紅と付き合っているなんて知れば、怒り狂う事烈火の如し、だろう。
ただでさえ現在の想い人である晴子の想いが流川に向いているのだから。

「もしかして、花道が告白した時にはもう付き合ってた?」
「…うん」

隠しても無駄だから、そう頷く。
そっか、と答える彼。

「振られたのが流川の所為だと知ったら…花道の血管が切れそうだな」
「…そうだね」

ごめんと言うのはおかしい。
桜木の恋愛感情を受け入れることが出来ないから断ったのだ。
けれど、付き合っている事を彼の友人に知られた現状は、思いのほか居心地が悪い。
事実を知られたのは彩子に引き続き、二人目だ。

「もう少し気をつけないと…」
「ん、何?」
「ううん。気を引き締めないと、って話」
「大丈夫。雪耶さんはわかりにくいから」

紅は、と言うことは、もう一人…流川に原因があると言うことだ。
首を傾げた彼女に、水戸は僅かに笑いながら答える。

「冷静に見てればわかるよ。流川は他の女の子には無関心すぎるから」

流川に惹かれている子は、彼に特別なんていないと思い込んでいる。
時折、彼が垣間見せる紅に対する優しさは、その思い込みの所為で見えていない。

「雪耶さんはどっちかって言うと遠慮してる気がするな」
「…どこまで鋭いの?」

嫌になっちゃう。
紅がそう苦笑すると、彼は軽く肩を竦めた。

「まぁ、俺は誰にも言うつもりはないからさ。安心してよ」
「うん。…信じるね」

その表情は苦笑い。
でも、その目は微塵も彼のことを疑ってはいなかった。

「あのさ、これは俺の意見なんだけど―――」













昨日の今日で、学校生活について色々と考えていた紅。
意味なく廊下を歩いているように見えたのか、社会担当の先生からクラスの問題集を返される。
大丈夫か?と問われてはいと答えてしまったのが運のつき。
薄い問題集も40人分となれば意外と重い。
教室まで運べるかな、と思ったところで、前に影が出来た。

「あれ、流川。

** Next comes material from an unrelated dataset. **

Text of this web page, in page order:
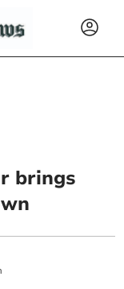
brings

廊下にいるなんて珍しいね」

見上げた先にあった無表情が自分を見下ろしていた。
放課後以外を寝てすごす彼が廊下を歩いているのは珍しい。
そう言った彼女に答えずに、流川は彼女が持っていた問題集を半分以上奪って歩き出した。
一旦はその背中を見送りそうになった紅だが、慌てて彼についていく。

「ありが―――」

ありがとう、とお礼を言おうとして、ハッと気付く。
彼がこういう風にさりげない優しさを見せる所為で気付かれてしまうのでは、と思い至ったのだ。
これ以上広めないためには、この行動を改めてもらう必要がある。
必要が、あるのだけれど―――

「…ありがとう」
「…どーってことねー」

やはり嬉しいから、このままでもいいかなと思う。

―――無理して遠慮する必要、ないんじゃない?笑っててあげてよ、花道のためにもさ。

優しすぎる桜木の友人の言葉が、ほんの少しだけ紅を素直にさせたのかもしれない。